The German government should start reducing the budget deficit in 2011, cutting the shortfall by 0.5 percent of gross domestic product per year, according to the draft recommendation scheduled for adoption by ministers at a meeting in Brussels next week. The deficit, projected to reach 5 percent of GDP next year, should be back below 3 percent by 2013, according to the draft, which was obtained by Bloomberg News.

“In addition, the German authorities should seize any opportunity beyond the fiscal effort, including from better economic conditions, to accelerate the reduction of the gross debt ratio back toward the reference value” of 60 percent of GDP, according to the recommendation.

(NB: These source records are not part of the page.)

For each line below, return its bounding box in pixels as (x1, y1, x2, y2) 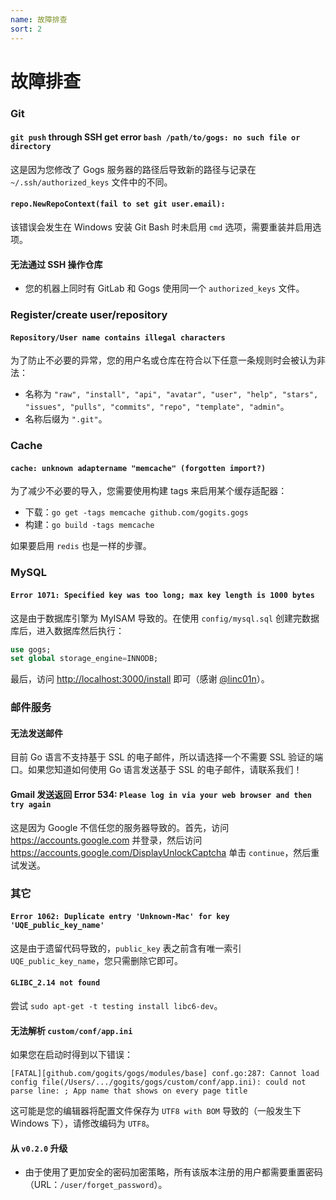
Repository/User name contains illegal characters (10, 332, 226, 343)
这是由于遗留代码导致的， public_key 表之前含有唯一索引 (10, 942, 242, 954)
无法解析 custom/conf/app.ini (10, 1024, 133, 1036)
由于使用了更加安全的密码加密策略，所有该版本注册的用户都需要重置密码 (24, 1166, 323, 1178)
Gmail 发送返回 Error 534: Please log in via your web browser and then (10, 789, 312, 801)
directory (10, 142, 52, 152)
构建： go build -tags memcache (24, 519, 155, 531)
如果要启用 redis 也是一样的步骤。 (10, 540, 152, 552)

The document, prepared by a group composed of officials from the 27 EU nations, the European Central Bank and the European Commission, will be discussed by finance ministers at a meeting in Brussels on Dec. 1 and 2.

German Finance Minister Wolfgang Schaeuble has said he will bow to EU pressure to help strengthen the Stability and Growth Pact that was put in place to protect the euro. France has asked for an extra year to cut its deficit to 3 percent of GDP.

Merkel’s government has until June 2, 2010, to outline in detail how it intends to comply with the EU’s consolidation demands, according to the document. Merkel should enact policy measures that would help Germany’s economy grow at a faster pace in times of normal economic growth, the recommendation shows.

Economic Stimulus

EU finance ministers have committed to withdrawing economic stimulus after 2010 and to start reining in deficits that have swelled because of the recession. Germany’s budget shortfall will peak at 5 percent of GDP in 2010, and France’s deficit at 8.3 percent this year, the commission forecast on Nov. 3.

“For this government, the Stability and Growth Pact is not up for discussion and we will do everything to make sure it stays strong,” Schaeuble told reporters in Brussels on Nov. 10. To afford tax cuts promised to voters, Germany needs “a strict budget policy,” he said.

Merkel’s Cabinet on Nov. 9 approved tax cuts for 2010 totaling 6 billion euros ($8.9 billion). The measures, including expanded children’s benefits, are supplementary to about 10 billion euros in tax reductions taking effect on Jan. 1 that were approved in June by Merkel’s previous coalition.